Records from a data source »
+++

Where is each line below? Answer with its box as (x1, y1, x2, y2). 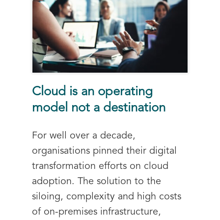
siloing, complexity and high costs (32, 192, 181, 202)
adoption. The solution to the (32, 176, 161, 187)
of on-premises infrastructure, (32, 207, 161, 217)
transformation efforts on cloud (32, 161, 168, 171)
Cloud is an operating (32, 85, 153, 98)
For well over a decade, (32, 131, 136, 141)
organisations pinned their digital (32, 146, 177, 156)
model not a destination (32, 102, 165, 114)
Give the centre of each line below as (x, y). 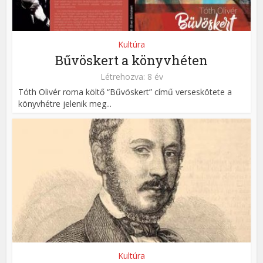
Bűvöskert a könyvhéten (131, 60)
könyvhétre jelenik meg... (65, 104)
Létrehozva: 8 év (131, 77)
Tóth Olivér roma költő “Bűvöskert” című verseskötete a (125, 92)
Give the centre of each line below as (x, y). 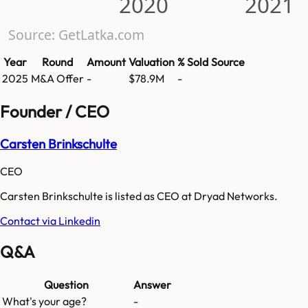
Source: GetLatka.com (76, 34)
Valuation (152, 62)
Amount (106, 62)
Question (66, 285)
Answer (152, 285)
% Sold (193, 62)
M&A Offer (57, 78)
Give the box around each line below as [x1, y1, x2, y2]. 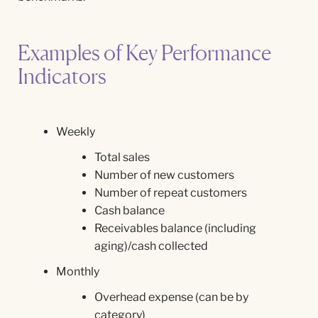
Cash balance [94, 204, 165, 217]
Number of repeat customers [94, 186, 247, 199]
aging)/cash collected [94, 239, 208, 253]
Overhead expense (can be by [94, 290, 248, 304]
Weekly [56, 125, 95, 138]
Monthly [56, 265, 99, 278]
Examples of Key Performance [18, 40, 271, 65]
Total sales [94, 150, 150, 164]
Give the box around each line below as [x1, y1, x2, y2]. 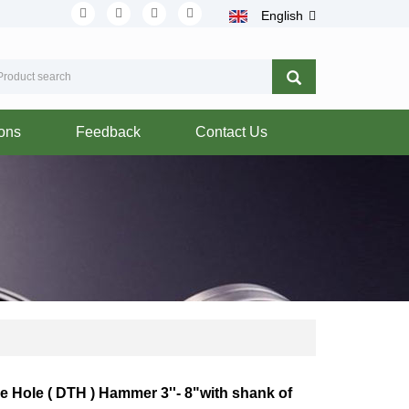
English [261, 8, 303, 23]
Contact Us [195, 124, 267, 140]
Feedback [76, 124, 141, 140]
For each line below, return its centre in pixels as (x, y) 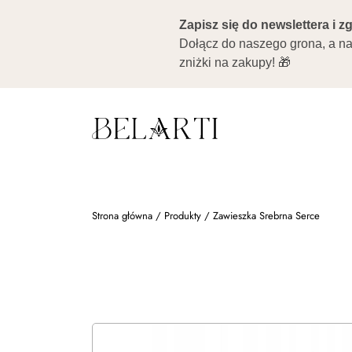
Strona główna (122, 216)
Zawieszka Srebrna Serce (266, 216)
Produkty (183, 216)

+++

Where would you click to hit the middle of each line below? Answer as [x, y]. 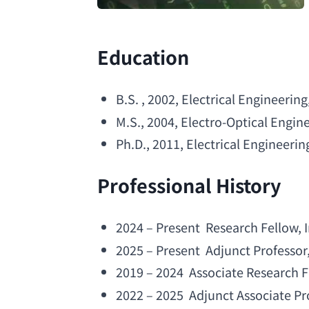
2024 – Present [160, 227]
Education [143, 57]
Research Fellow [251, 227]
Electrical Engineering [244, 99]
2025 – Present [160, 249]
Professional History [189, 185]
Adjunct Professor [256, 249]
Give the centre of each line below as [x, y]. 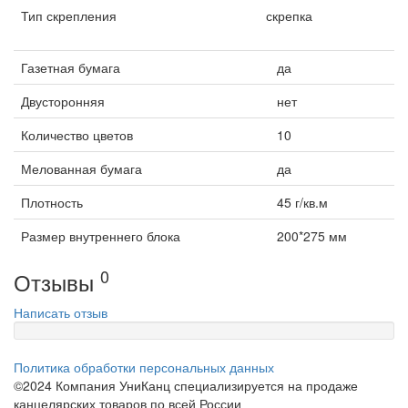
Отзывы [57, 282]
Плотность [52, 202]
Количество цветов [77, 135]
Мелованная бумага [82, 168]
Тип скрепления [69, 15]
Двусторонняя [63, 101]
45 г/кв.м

+++

Work instructions » Print exactly the lines above that run from the one with "Feedback [76, 124, 141, 140]" down to the one with "Produkty (183, 216)", and omit the pictures.

Finished exercise »
Feedback [76, 124, 141, 140]
For each line below, return its centre in pixels as (x, y) 
Strona główna (122, 216)
Zawieszka Srebrna Serce (266, 216)
Produkty (183, 216)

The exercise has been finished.